Task details:
Beginning with the first line, retype exactly the records below up to and including the line with "function of in"; pictures do not belong in the copy.

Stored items
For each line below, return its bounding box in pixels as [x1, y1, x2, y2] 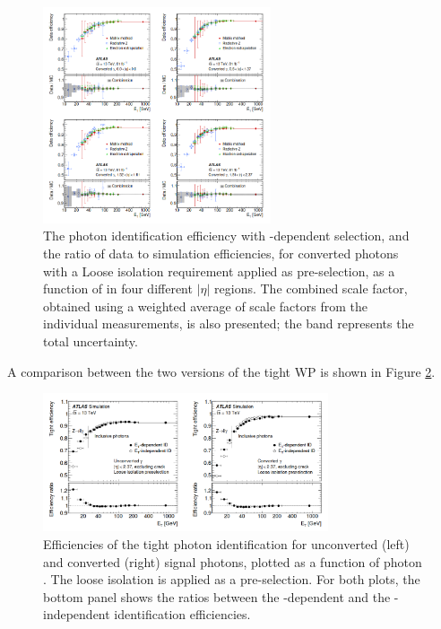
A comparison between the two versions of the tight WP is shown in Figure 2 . [7, 362, 436, 380]
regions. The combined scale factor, [214, 279, 408, 298]
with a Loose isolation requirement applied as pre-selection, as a [43, 261, 395, 280]
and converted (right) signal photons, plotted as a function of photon [43, 552, 422, 571]
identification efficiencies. [114, 605, 251, 624]
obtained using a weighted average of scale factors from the [43, 296, 367, 315]
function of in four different [43, 279, 193, 298]
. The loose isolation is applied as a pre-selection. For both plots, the [43, 570, 420, 589]

Answer for the task:
For each line below, return its bounding box in pixels as [x1, y1, x2, y2] 
A comparison between the two versions of the tight WP is shown in Figure 2 . [7, 362, 436, 380]
regions. The combined scale factor, [214, 279, 408, 298]
with a Loose isolation requirement applied as pre-selection, as a [43, 261, 395, 280]
and converted (right) signal photons, plotted as a function of photon [43, 552, 422, 571]
identification efficiencies. [114, 605, 251, 624]
obtained using a weighted average of scale factors from the [43, 296, 367, 315]
function of in four different [43, 279, 193, 298]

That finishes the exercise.